We often think of learning the letters and sounds as being the only component of literacy. However, for the young child on her way to preschool or kindergarten, early literacy instruction involves a variety of skills that parents may not have yet thought about, but can encourage during their daily interactions in fun and playful ways. Early Literacy provides a foundation for learning to read–it does not yet jump to the actual act of reading individual words. Parents can support their child’s literacy growth by incorporating these concepts, without feeling a pressure to create early readers. The foundation you are providing will help your child learn to read when she is in school and ready to take on that academic task.

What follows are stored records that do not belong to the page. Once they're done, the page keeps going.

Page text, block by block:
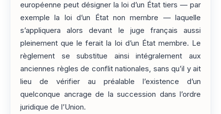
européenne peut désigner la loi d’un État tiers — par
exemple la loi d’un État non membre — laquelle
s’appliquera alors devant le juge français aussi
pleinement que le ferait la loi d’un État membre. Le
règlement se substitue ainsi intégralement aux
anciennes règles de conflit nationales, sans qu’il y ait
lieu de vérifier au préalable l’existence d’un
quelconque ancrage de la succession dans l’ordre
juridique de l’Union.
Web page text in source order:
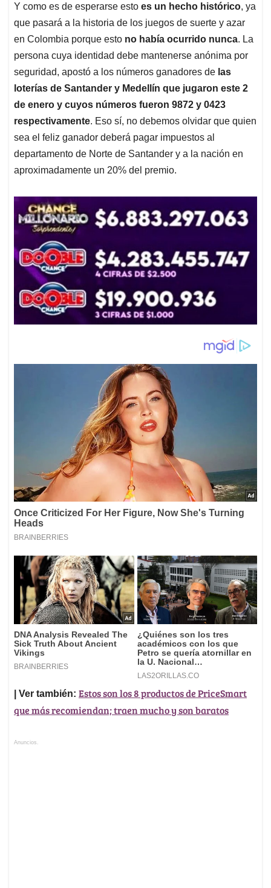
Y como es de esperarse esto es un hecho histórico, ya
que pasará a la historia de los juegos de suerte y azar
en Colombia porque esto no había ocurrido nunca. La
persona cuya identidad debe mantenerse anónima por
seguridad, apostó a los números ganadores de las
loterías de Santander y Medellín que jugaron este 2
de enero y cuyos números fueron 9872 y 0423
respectivamente. Eso sí, no debemos olvidar que quien
sea el feliz ganador deberá pagar impuestos al
departamento de Norte de Santander y a la nación en
aproximadamente un 20% del premio.
| Ver también: Estos son los 8 productos de PriceSmart
que más recomiendan; traen mucho y son baratos
Anuncios.
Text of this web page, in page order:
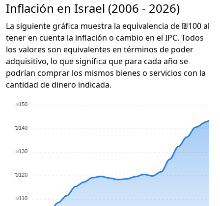
Inflación en Israel (2006 - 2026)
La siguiente gráfica muestra la equivalencia de ₪100 al
tener en cuenta la inflación o cambio en el IPC. Todos
los valores son equivalentes en términos de poder
adquisitivo, lo que significa que para cada año se
podrían comprar los mismos bienes o servicios con la
cantidad de dinero indicada.
₪150
₪140
₪130
₪120
₪110
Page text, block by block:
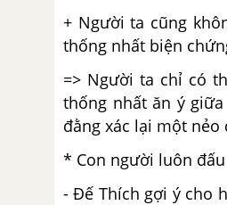
+ Người ta cũng
thống nhất biện
=> Người ta chỉ có
thống nhất ăn ý
đằng xác lại một nẻo
* Con người luôn
- Đế Thích gợi ý cho
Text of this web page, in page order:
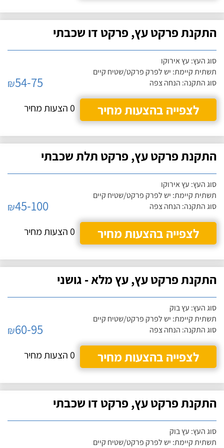
התקנת פרקט עץ, פרקט דו שכבתי
סוג העץ: עץ אירוקו
תשתית קיימת: יש לפרק פרקט/שטיח קיים
סוג התקנה: הנחה צפה
₪54-75
לצפייה בהצעות מחיר
0 הצעות מחיר
התקנת פרקט עץ, פרקט תלת שכבתי
סוג העץ: עץ אירוקו
תשתית קיימת: יש לפרק פרקט/שטיח קיים
סוג התקנה: הנחה צפה
₪45-100
לצפייה בהצעות מחיר
0 הצעות מחיר
התקנת פרקט עץ, עץ מלא - גושני
סוג העץ: עץ בוק
תשתית קיימת: יש לפרק פרקט/שטיח קיים
סוג התקנה: הנחה צפה
₪60-95
לצפייה בהצעות מחיר
0 הצעות מחיר
התקנת פרקט עץ, פרקט דו שכבתי
סוג העץ: עץ בוק
תשתית קיימת: יש לפרק פרקט/שטיח קיים
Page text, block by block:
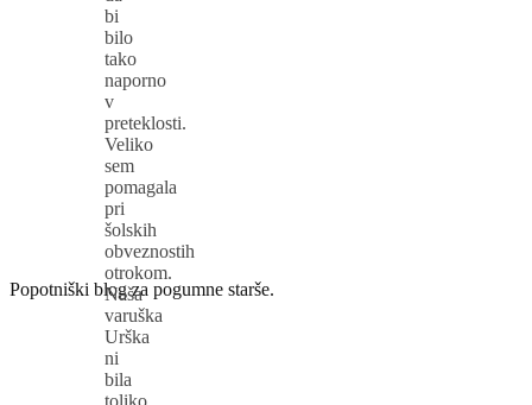
Popotniški blog za pogumne starše.
bi
bilo
tako
naporno
v
preteklosti.
Veliko
sem
pomagala
pri
šolskih
obveznostih
otrokom.
Naša
varuška
Urška
ni
bila
toliko
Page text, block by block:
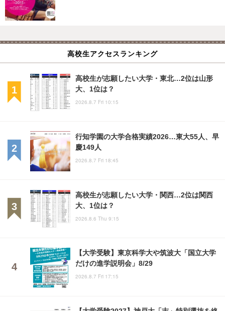
高校生アクセスランキング
高校生が志願したい大学・東北…2位は山形
大、1位は？
2026.8.7 Fri 10:15
行知学園の大学合格実績2026…東大55人、早
慶149人
2026.8.7 Fri 18:45
高校生が志願したい大学・関西…2位は関西
大、1位は？
2026.8.6 Thu 9:15
【大学受験】東京科学大や筑波大「国立大学
だけの進学説明会」8/29
2026.8.7 Fri 17:15
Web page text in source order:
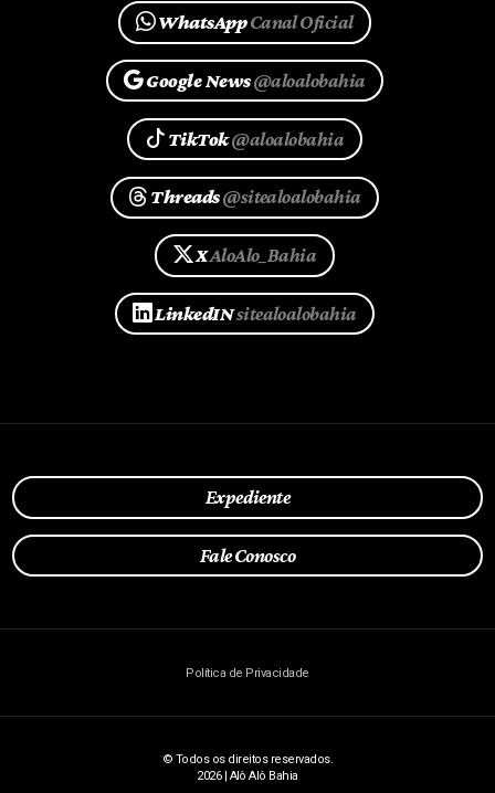
WhatsAppCanal Oficial
Google News@aloalobahia
TikTok@aloalobahia
Threads@sitealoalobahia
XAloAlo_Bahia
LinkedINsitealoalobahia
Expediente
Fale Conosco
Política de Privacidade
© Todos os direitos reservados.
2026 | Alô Alô Bahia
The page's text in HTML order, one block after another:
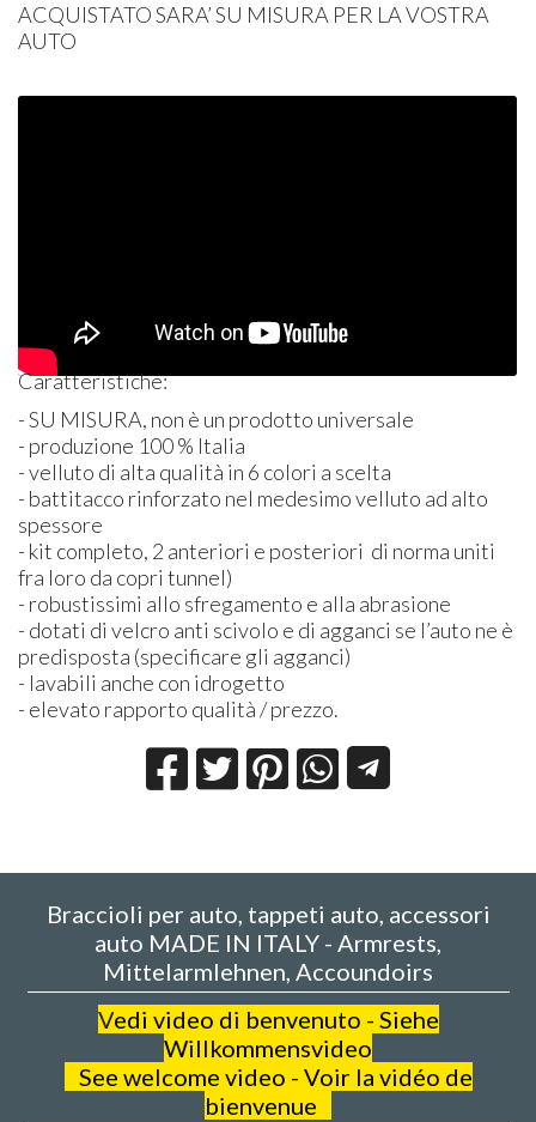
ACQUISTATOSARA’ SU MISURA PER LAVOSTRA
AUTO
Caratteristiche:
- SU MISURA, non è un prodotto universale
- produzione 100 % Italia
- velluto di alta qualità in 6 colori a scelta
- battitacco rinforzato nel medesimo velluto ad alto
spessore
- kit completo, 2 anteriori e posteriori di norma uniti
fra loro da copri tunnel)
- robustissimi allo sfregamento e alla abrasione
- dotati di velcro anti scivolo e di agganci se l’auto ne è
predisposta (specificare gli agganci)
- lavabili anche con idrogetto
- elevato rapporto qualità / prezzo.
Braccioli per auto, tappeti auto, accessori
auto MADE IN ITALY - Armrests,
Mittelarmlehnen, Accoundoirs
Vedi video di benvenuto - Siehe
Willkommensvideo
See welcome video - Voir la vidéo de
bienvenue
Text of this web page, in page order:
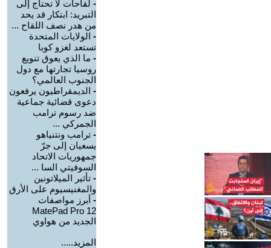
- لقاحات لا تحتاج إلى
التبريد: ابتكار قد يحد
من هدر نصف اللقاح ...
- الولايات المتحدة
تستعد لغزو كوبا
- ما الذي يعوق تنويع
روسيا تجارتها مع دول
الجنوب العالمي؟
- الديمقراطيون يرفعون
دعوى قضائية جماعية
ضد رسوم ترامب
الجمركي ...
- ترامب ونتنياهو
يسعيان إلى جرّ
جمهوريات الاتحاد
السوفيتي السا ...
- تأثير الميلاتونين
والمغنيسيوم على الأرق
- أبرز مواصفات
MatePad Pro 12
الجديد من هواوي
المزيد.....

1. Phonological Awareness: This means that a child has an awareness of sounds.  Look at how many sounds are involved in the word phonological! In order to read that word one has to have an awareness of all the little sounds within it. With our own young children we are helping them to become aware of the sounds of the alphabet. We are also helping them understand when sounds are the same–rhyming words.  Nursery rhymes or songs that involve finger plays like “Itsy Bitsy Spider” or “Criss Cross Applesauce” help our children to hear the sounds in words, and make connections from one word to the next. There are no rules when singing rhyming songs–it is just as easy to make up a song or a poem as it is to read it out of a book or memorize one.  A parent can help their child build the skill of phonological awareness by making time during the day to sing songs, play games that involve rhyming or take note with their child when they see a letter in print to clearly state what the sound of that letter is. If you need ideas for new songs to sing, visit the Hennepin County Library Website, where they provide video presentations of songs you can sing with your child:

Hennepin Library Website for songs and fingerplays

2. Print Awareness: Print is everywhere in our lives.  However, for young children print that can not be read is not clearly print.  It is a large amount of squiggles and lines.  When out and about with your child, take the time to point out where there is print.  Symbols can often be a great starting place for this skill because it helps the young child to understand that what they are seeing stands for something else.  This is the idea behind print. We certainly do not want our children to be “branded” early on, but we can use the brands that have familiar symbols to help our children make this connection. In the grocery store or while driving in the car point out the symbols that you see, and talk about what that symbol stands for.  When reading, (whether it is a book or a menu or a grocery list) use your finger to trace under the words as you read out loud, so as to help your child connect the print to what you are saying. Early literacy does not ask that the child is able to read the word, simply that they are making the connection that print has meaning.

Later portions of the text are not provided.